English

Tribute to Helen: Beverly Lozano, a supporter from California

We are publishing here the tribute to Helen Halyard written by Beverly Lozano, a supporter of the World Socialist Web Site. Comrade Helen, a leader of the Socialist Equality Party (US) and the International Committee of the Fourth International for more than half a century, died suddenly on November 28 at the age of 73.

Helen Halyard’s decision to join the Trotskyist movement was a highly conscious political act initially prompted by her political radicalization under the combined impact of the civil rights struggles and the movement against the war in Vietnam. However, unlike many of her contemporaries who were similarly radicalized, the path she took lasted a lifetime, and avoided the errors into which so many of us wandered—“third world” nationalism, identity politics, and adherence to the two-party system.

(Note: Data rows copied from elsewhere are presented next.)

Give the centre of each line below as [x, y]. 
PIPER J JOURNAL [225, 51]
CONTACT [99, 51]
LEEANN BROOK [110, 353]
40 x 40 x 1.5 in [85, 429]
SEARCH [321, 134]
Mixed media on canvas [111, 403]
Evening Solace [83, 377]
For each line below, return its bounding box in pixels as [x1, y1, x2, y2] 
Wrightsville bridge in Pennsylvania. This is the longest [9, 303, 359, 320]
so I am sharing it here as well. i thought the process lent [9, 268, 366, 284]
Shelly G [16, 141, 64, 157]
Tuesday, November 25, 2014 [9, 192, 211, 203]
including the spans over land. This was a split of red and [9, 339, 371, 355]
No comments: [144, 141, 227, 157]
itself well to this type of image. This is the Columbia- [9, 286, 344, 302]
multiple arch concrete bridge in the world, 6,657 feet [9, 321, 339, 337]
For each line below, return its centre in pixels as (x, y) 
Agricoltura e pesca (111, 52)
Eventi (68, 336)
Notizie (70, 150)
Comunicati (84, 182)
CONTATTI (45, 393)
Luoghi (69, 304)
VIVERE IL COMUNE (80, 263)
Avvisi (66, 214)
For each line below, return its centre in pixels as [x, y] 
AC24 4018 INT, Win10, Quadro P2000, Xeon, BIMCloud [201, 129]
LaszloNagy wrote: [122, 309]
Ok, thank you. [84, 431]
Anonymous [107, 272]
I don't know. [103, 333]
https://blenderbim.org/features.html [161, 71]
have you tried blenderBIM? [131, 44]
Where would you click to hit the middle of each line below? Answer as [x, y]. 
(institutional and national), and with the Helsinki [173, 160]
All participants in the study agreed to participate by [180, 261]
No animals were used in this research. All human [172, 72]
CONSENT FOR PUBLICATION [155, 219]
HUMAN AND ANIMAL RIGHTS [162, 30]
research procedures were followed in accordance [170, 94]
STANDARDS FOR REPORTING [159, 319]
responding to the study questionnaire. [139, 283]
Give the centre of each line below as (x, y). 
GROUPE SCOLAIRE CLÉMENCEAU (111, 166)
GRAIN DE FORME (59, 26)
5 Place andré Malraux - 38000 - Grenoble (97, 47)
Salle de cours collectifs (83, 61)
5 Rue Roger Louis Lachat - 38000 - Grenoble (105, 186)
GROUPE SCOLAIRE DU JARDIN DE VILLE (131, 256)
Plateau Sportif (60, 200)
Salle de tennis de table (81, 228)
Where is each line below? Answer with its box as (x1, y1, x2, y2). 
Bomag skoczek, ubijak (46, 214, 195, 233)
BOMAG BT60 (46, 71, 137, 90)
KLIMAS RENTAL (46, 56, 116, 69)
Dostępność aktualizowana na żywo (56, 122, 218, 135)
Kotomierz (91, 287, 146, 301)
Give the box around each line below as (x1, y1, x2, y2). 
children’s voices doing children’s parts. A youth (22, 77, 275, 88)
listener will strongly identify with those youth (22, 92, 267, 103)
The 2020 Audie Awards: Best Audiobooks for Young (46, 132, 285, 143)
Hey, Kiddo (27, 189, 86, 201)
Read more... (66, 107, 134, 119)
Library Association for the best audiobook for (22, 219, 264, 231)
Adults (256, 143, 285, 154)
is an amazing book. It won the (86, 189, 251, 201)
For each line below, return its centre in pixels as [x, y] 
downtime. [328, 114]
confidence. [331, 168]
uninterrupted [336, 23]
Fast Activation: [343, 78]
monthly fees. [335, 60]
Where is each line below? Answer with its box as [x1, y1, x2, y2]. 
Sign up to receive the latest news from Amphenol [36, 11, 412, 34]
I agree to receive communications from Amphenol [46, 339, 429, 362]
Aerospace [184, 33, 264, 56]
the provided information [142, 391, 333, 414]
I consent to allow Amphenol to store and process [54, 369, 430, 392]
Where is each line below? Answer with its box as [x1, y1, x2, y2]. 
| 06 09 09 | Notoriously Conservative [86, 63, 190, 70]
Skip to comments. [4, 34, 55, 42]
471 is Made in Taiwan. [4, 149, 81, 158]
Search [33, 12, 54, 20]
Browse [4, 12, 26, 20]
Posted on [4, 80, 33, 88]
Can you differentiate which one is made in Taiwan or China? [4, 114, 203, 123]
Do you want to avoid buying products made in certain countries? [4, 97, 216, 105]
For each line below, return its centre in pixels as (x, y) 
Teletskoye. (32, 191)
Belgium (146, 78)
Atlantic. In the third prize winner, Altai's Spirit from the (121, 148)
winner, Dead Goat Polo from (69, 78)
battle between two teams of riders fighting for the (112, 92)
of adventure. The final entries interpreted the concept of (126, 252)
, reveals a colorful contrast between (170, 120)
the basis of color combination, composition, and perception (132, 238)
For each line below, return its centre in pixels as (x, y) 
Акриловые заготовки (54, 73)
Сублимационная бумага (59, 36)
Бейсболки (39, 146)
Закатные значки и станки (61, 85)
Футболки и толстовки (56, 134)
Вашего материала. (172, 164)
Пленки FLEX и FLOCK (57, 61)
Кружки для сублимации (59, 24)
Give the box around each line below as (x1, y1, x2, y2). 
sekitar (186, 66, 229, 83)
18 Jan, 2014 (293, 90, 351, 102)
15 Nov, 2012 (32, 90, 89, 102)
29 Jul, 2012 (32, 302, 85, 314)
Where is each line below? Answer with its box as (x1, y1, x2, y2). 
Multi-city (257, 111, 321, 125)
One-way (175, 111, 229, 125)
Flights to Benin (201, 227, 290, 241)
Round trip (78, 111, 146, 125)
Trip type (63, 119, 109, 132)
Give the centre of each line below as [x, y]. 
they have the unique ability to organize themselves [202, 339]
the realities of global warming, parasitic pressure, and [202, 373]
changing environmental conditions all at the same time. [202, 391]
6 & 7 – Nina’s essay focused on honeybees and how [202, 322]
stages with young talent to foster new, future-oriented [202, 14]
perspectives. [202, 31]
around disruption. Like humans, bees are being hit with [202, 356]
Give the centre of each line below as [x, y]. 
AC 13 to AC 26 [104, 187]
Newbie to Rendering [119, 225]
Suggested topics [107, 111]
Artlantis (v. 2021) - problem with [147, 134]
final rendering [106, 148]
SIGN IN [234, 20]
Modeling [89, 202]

Helen Halyard addressing the YS East Coast Regional Conference in New York, 1975.

The late 1960s and early 1970s were experienced as a time of great hope for lasting social change. However, unlike the Trotskyist movement led by the International Committee of the Fourth International, the efforts were largely idealistic, and had neither a theoretical framework, an organizational structure, nor a strategic plan. Participants relied mostly on quickly planned demonstrations and inspiring slogans focused on the present moment: “Dare to struggle, dare to win!” Seize the moment, win the day!” 

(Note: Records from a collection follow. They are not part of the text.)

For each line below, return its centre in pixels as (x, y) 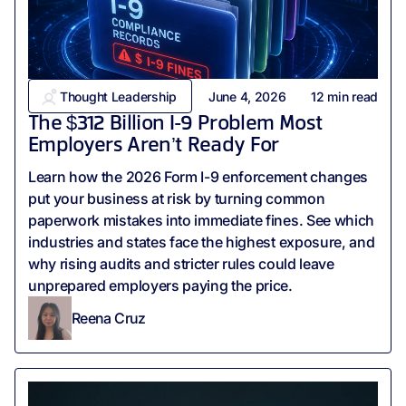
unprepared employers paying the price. (160, 286)
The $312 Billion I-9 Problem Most (176, 125)
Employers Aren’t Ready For (154, 146)
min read (351, 96)
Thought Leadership (118, 96)
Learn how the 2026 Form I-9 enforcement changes (198, 177)
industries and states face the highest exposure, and (202, 242)
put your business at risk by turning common (177, 199)
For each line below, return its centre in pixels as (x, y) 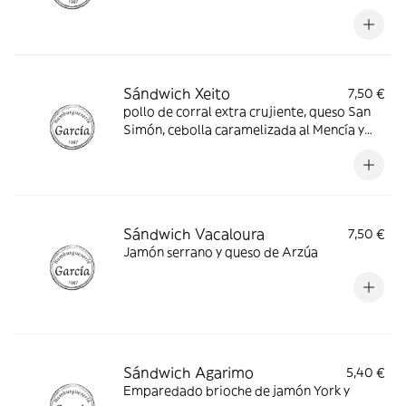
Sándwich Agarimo (188, 372)
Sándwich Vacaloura (194, 234)
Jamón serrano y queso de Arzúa (221, 252)
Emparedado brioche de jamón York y (237, 391)
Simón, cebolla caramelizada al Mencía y (244, 130)
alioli (138, 148)
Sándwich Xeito (177, 93)
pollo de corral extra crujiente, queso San (247, 111)
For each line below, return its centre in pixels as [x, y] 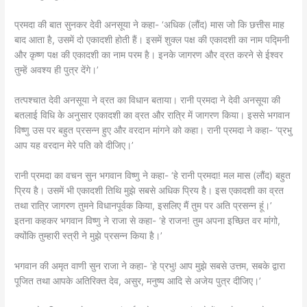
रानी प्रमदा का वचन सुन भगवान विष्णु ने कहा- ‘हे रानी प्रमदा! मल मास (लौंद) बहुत [153, 175]
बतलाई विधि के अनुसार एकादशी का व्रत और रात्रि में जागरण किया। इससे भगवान [152, 115]
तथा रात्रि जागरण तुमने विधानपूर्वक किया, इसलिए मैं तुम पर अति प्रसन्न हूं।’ [144, 205]
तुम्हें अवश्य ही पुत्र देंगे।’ [57, 70]
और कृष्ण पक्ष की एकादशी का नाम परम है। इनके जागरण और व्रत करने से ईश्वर [149, 55]
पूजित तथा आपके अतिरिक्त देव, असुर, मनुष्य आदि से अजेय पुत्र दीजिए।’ [138, 281]
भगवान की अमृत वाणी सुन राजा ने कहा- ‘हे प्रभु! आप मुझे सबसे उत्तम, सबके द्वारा [150, 266]
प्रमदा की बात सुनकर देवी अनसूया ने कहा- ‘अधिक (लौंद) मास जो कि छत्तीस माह [150, 25]
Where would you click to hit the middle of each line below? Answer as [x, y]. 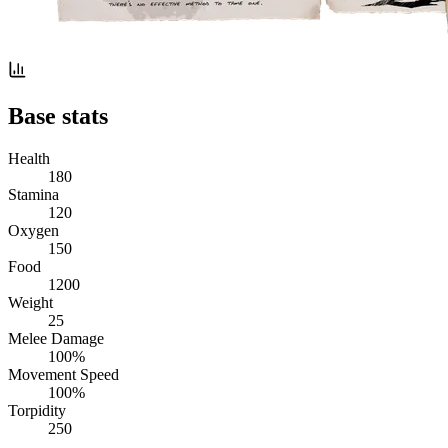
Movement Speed [63, 374]
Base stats [58, 115]
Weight [30, 302]
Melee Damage [56, 338]
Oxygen [33, 230]
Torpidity [37, 410]
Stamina [33, 194]
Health [29, 158]
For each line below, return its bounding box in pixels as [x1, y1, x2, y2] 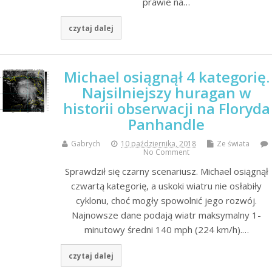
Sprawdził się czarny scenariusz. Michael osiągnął [64, 165, 268, 177]
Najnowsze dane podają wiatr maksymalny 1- [72, 208, 261, 221]
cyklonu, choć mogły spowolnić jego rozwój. [76, 194, 257, 206]
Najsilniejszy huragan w [81, 82, 251, 103]
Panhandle [128, 114, 205, 134]
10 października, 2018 [121, 138, 196, 149]
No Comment [143, 146, 189, 157]
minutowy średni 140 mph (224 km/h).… [84, 223, 249, 236]
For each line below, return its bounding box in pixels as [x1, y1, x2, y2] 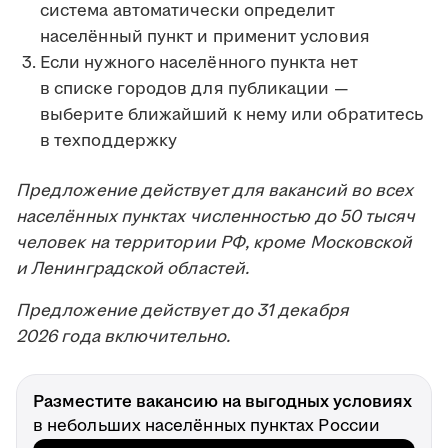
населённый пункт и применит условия [40, 25, 370, 50]
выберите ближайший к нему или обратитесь [40, 103, 424, 128]
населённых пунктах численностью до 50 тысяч [16, 205, 416, 230]
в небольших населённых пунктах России [33, 414, 380, 439]
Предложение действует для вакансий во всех [16, 179, 414, 204]
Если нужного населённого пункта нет [40, 51, 358, 76]
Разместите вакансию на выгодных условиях [33, 390, 412, 415]
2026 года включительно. [16, 325, 230, 350]
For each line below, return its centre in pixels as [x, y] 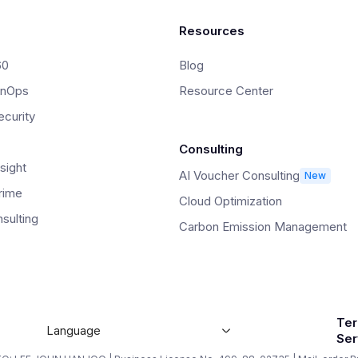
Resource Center [226, 91]
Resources [212, 31]
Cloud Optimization [231, 201]
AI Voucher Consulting [239, 176]
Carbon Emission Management [263, 227]
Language [74, 331]
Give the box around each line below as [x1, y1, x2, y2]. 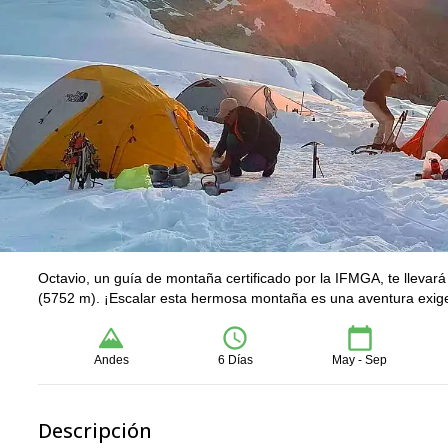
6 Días [217, 353, 253, 367]
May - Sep [332, 353, 388, 367]
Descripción [38, 417, 152, 444]
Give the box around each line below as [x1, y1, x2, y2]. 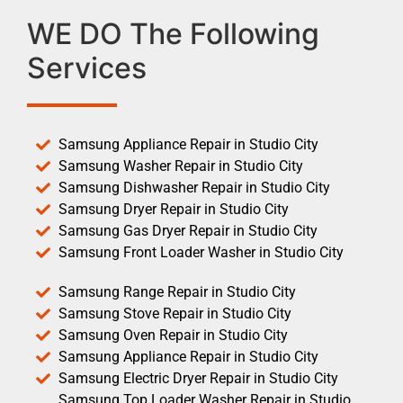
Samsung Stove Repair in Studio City [58, 304, 291, 322]
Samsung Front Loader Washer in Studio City [58, 243, 344, 261]
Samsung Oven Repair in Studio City [58, 326, 288, 344]
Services [27, 49, 147, 85]
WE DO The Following [27, 15, 319, 51]
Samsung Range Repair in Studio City [58, 282, 296, 300]
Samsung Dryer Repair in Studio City [58, 200, 289, 218]
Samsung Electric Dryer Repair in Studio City [58, 369, 338, 387]
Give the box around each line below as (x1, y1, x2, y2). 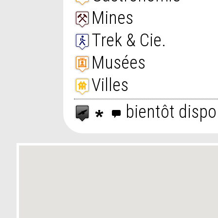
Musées (91, 52, 145, 73)
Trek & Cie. (91, 30, 166, 51)
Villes (91, 74, 128, 95)
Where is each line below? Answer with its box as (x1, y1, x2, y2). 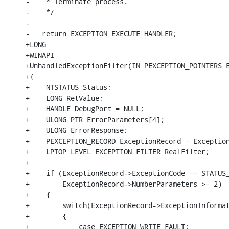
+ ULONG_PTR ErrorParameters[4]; (26, 114, 165, 124)
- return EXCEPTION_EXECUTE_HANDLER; (26, 28, 177, 38)
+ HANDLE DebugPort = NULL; (26, 103, 144, 113)
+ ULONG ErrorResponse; (26, 125, 128, 135)
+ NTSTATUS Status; (26, 82, 111, 92)
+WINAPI (26, 50, 54, 60)
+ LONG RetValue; (26, 93, 103, 103)
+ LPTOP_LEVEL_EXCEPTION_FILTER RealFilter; (26, 146, 210, 156)

It seemed at the time that with faithful repetition of these slogans, we could permanently alter the social and political landscape, and eventually stop marching up and down in the streets. On the other hand, theory, organizational structure and strategic plans were superfluous (and unexciting). The few of us who suggested seeking the roots of war and poverty in the capitalist system itself were criticized by the proponents of spontaneity, whose worst insult was to accuse us of suffering from a “program mentality.” We lost the debate. The war and the draft wound down, modest measures for “affirmative” action were legislated, and we could at last move on with our lives—pursue a career, acquire a house, and settle down in middle age to middle class life.

Beverly

For a large segment of this cohort, the “Movement” was over—won and done. In the words of WSWS International Editorial Board Chairman David North, we indulged in “unwarranted euphoria” when rewarded with the successes of the sixties and early seventies, while today, “confronted with setbacks,” we stand incredulously by as state legislatures and the US Supreme Court cancel what we thought would never be undone.

Helen, however, never lapsed into the unwarranted euphoria of early accomplishments, nor did she capitulate to the discouragement of today’s setbacks. Instead, she devoted herself to uniting the entire working class on the basis of a long-term strategy. This was no idealistic slogan in which one “seized the moment,” but instead a program to abolish capitalism and establish a socialist society. We can therefore be sure that Helen Halyard was neither surprised nor discouraged to witness in her lifetime the recent undoing of past “successes.” As she said to the Emergency Conference Against War in 2007:

Our long-term strategy is the abolition of capitalism and the establishment of socialist society. There are no easy answers to the problem and the conditions of oppression that face millions all over the world … There are no answers outside the independent mobilization of the working class.

Today, we celebrate Helen Halyard as a comrade unafraid to address “problems and conditions of oppression” for which there are “no easy answers.” She was well able to work on a global scale. However, it may not be well known that, even with a task of that magnitude, Helen took time to reach out to individuals with whom her work brought her into personal contact, however distant.

I am one of those fortunate ones. A few years older than Helen, I live a rather isolated life in rural California. The nearest town is politically conservative, and the Tea Party signs previously posted around the landscape have now been replaced at downtown businesses and residential neighborhood by the equally right-wing icon of the “Don’t Tread on Me” flag.

However, several years ago, my isolation was mitigated when I happened to find the World Socialist Web Site, and after becoming a regular reader, had occasion to call with a question. Helen answered the phone, and given the shared political experiences of our youth, we struck up a conversation.

Realizing that I was living a solitary existence in what Marx and Engels termed “the idiocy of rural life” (The Communist Manifesto), Helen asked if she might call me from time to time. I was pleased, and despite her workload, I would hear from her every month or so. Gradually, Helen Halyard’s voice became for me the human voice of the World Socialist Web Site and the Socialist Equality Party. What might otherwise have simply remained a computer screen of news articles came to life as an organization of like-minded others working to “abolish capitalism and establish a socialist society.”

There were times when our conversations had to be short, but Helen always let me know that she’d call back, and she always did … until recently. In mid-October, we spoke briefly, but given her busy schedule, we agreed to talk another time. Some weeks went by without my hearing from her, until on December 2, I decided to call her myself, even if she was busy. But first, I thought I’d go to the website and look at the day’s articles so that we could talk about the latest news.

The headline of the leading article was heartbreaking: “Helen Halyard (1950-2023), a life dedicated to the liberation of the working class.” I was too late—there will be no more calls. Helen is gone, but despite that sad fact, I still hear her voice declaring the answer to the problem and conditions of oppression that face millions all over the world—that is, “the independent mobilization of the working class.”